[Provided information]
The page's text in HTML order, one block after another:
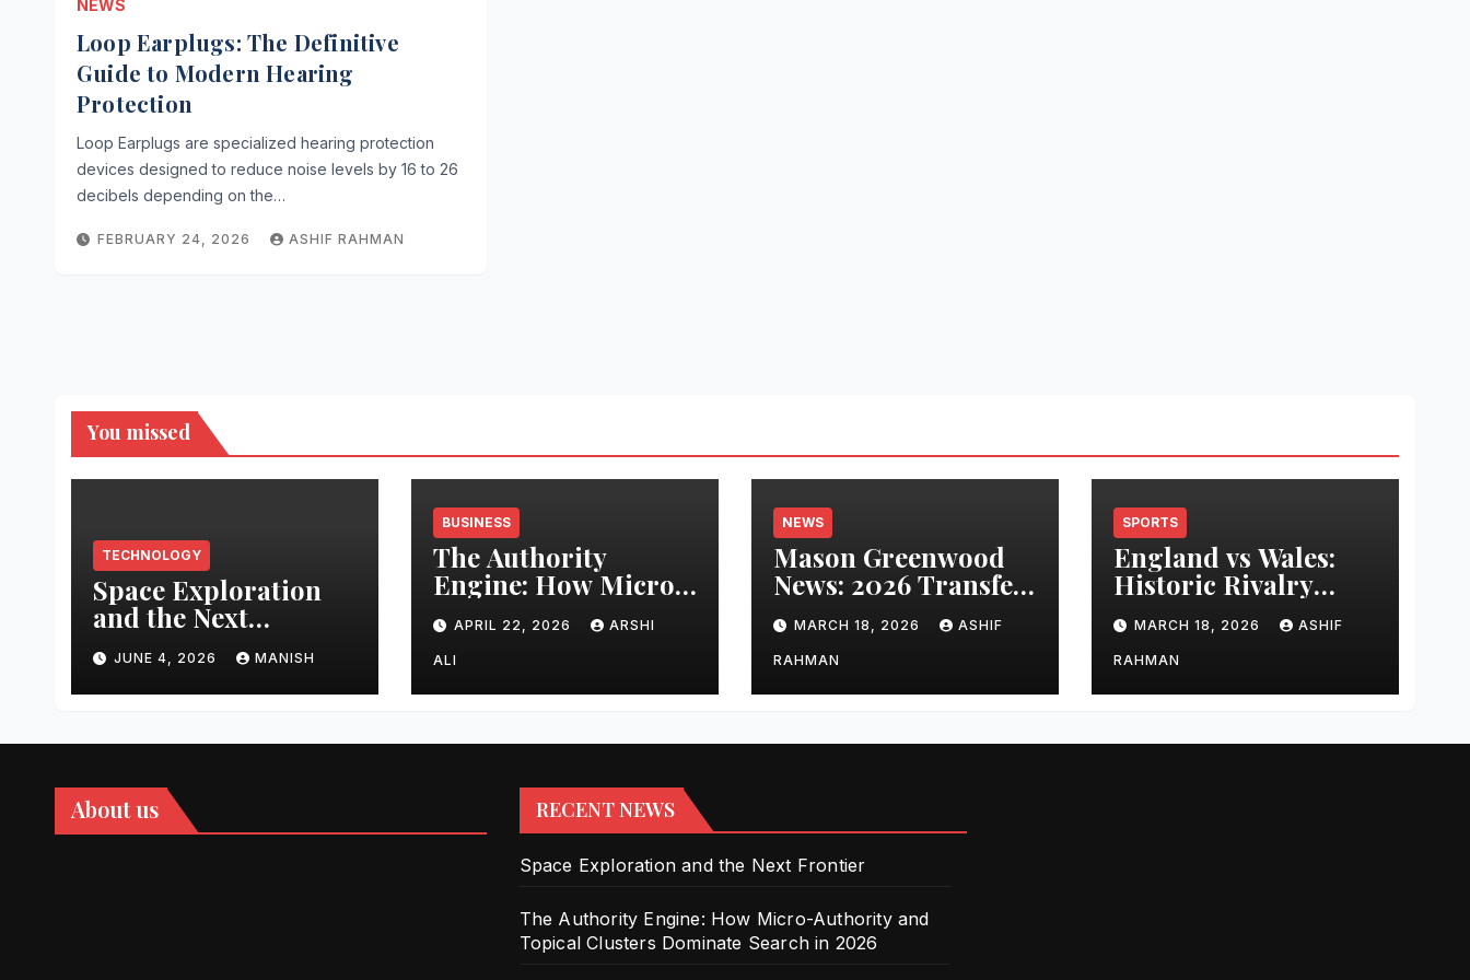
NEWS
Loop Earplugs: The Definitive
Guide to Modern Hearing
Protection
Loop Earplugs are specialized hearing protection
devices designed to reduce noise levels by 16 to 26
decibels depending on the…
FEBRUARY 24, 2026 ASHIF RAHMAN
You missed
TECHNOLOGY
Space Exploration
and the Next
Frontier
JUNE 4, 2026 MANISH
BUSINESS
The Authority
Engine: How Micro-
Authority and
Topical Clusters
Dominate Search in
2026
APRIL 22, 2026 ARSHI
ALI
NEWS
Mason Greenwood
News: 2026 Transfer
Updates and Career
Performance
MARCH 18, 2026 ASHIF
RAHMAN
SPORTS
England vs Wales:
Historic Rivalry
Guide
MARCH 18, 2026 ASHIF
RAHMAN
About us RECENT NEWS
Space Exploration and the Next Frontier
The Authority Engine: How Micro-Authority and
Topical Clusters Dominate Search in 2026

---

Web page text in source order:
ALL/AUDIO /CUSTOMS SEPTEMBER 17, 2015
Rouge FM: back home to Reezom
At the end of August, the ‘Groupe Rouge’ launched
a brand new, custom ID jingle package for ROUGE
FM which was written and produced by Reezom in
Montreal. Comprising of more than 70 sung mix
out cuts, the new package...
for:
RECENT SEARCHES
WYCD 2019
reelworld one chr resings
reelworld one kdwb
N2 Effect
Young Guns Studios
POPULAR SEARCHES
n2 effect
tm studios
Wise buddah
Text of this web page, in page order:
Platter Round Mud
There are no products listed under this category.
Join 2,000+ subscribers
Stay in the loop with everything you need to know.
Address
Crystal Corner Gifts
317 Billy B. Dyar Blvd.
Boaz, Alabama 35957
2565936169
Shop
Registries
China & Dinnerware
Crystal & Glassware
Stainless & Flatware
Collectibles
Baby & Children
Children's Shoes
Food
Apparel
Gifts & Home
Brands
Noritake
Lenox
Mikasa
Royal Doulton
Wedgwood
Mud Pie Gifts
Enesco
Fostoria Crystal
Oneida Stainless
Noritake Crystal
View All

[What the task requires] Among the entries above, which lines include "Reezom"? List them all.

[Task output]
Rouge FM: back home to Reezom
FM which was written and produced by Reezom in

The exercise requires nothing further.